The main peak phases of the SCC mix at 40% WCS at elevated temperatures are as follows: As shown in Figure 15,quartz, anorthite, portlandite, calcium hydroxide, pezzottaite, calcium, and quartz have low melting points at 27 °C, 200 °C, 400 °C, 600 °C, and 800 °C. The main peak phases of the SCC mix at 60% and 70% WCS at elevated temperatures are as follows: as shown in Figure 16 and Figure 17, the peak phases were quartz, anorthite, portlandite, calcium hydroxide, and quartz low at elevated temperatures.

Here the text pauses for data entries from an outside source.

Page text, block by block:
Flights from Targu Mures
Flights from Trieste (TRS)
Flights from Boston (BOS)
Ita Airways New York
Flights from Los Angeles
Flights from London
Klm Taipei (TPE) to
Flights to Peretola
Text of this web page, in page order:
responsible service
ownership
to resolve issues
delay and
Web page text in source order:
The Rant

The quartz-synthetic phase ICSD-01-085-1053 exhibited a hexagonal crystal shape in the major peak phases of all increased temperature combinations. Anorthite and calcium hydroxide were also found in the sample. CaAlSi2O8 and Ca(OH)2 are the chemical formulas for anorthite and calcium hydroxide, respectively [37,38].

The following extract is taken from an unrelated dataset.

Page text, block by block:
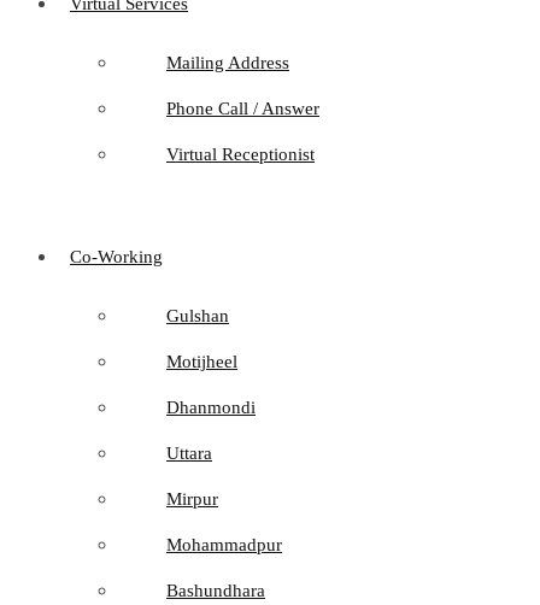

Figure 12, Figure 13, Figure 14, Figure 15, Figure 16 and Figure 17 illustrate SCC-WCS mixes with lower intensities of peaks of quartz, anorthite, portlandite, and calcium hydroxide due to elevated temperatures of 400 °C, 600 °C, and 800 °C. Due to thermal effects, the breakdown of peak intensity is observed in quartz, anorthite, portlandite, and calcium hydroxide, which leads to a decrease in the compressive strength of the mixes.

5.6.2. SEM Analysis

The microstructure is studied from SEM images at ambient temperature and elevated temperatures of 200, 400, 600, and 800 °C, respectively, after 28 days of curing for SCC mixes with sand replacement with WCS from 0% to 70%, shown in Figure 18, Figure 19, Figure 20, Figure 21, Figure 22 and Figure 23. Figure 18a–e represent an SEM image of WCS0% in SCC mixes after 28 days of curing at room and elevated temperatures. Figure 18a depicts an SEM image of C-S-H gel at 27 °C with small cracks and voids. Figure 18b represents a 200 °C SEM image that shows voids and gaps which are observed in the microstructure, and needle-like structures observed with a dense C-S-H gel. At 400 °C, Figure 18c depicts needle-like ettringite structures and air voids in the concrete matrix. Figure 18d depicts voids and cavities at 600 °C. Due to the elevated temperature expulsion of water in the concrete matrix, serious air gaps are observed, leading to a change in the chemical bond of the interfacial transition zone (ITZ), but some parts show denser C-S-H gel formation [39,40,41,42,43,44,45,46]. As seen in Figure 18e, at 800 °C, due to elevated temperatures, more water escapes from the matrix, leading to a large number of voids and cracks appearing in the microstructure. Figure 19a–e shows an SEM image of WCS at 20% in SCC mixes after 28 days of curing at room temperature and higher temperatures.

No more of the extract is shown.